Autonomy and self-organization are essential characteristics of future production systems. Combined with these concepts, and to produce customized products, with a high reactivity to meet demand, it is important to implement new principles of planning, scheduling, piloting and control. However, limiting the ability of systems to be flexible and adaptable through the improvement of their operation or production control functions leads us to play on other potentialities such as interactions between functions, autonomy and system dynamics. This is mainly due to the increasing difficulties encountered in solving problems of scheduling, synchronization and development of the right ranges: as everyone knows, it is indeed very difficult to determine good scheduling in multi-product processes and multi-processes under conditions of nonlinearity and uninterpretable discontinuities.

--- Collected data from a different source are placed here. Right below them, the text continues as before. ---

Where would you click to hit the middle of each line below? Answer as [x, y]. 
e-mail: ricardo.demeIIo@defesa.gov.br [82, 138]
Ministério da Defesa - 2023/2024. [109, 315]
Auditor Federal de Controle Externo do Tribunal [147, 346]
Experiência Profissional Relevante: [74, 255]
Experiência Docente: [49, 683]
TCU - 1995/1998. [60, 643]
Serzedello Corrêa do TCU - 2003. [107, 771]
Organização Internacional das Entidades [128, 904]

Of course, there has long been an attempt to simplify processes and improve their flexibility by developing increasingly complicated strategies and algorithms (in a study conducted in 1993 in the industry, more than 430 scheduling algorithms corresponding to specific problems had been identified, around the production control community, by our team in IBM. Some of them are now considered as algorithms for AI; this demonstrates the many various approaches in machine learning and solution elaboration in planning and scheduling). The question then is: should we continue to try to solve each new problem in a traditional way? How far will we go in the level of complexity to be understood? Can we not work on new and more original approaches? Can we not take better advantage of the intrinsic properties of the systems concerned? How can we exploit new architectures or properties? Here again, we are tackling a new paradigm, which will be part of the familiar domains to come and which are called: fractal factory, virtual factory, agile manufacturing, etc.
Future production systems will not only have to be adaptable, but also have to be able to change the configuration of their own structure as well as the structure and functional principles of the production system itself. Thus, production systems will have to be reconfigurable, self-reconfiguring or scalable, which implies notions of modularity, autonomy and self-organization. This means that they are able to allocate, by their own means, the right resources, the right control and monitoring system, assign the right tasks at the right time to each cell and define the right priorities.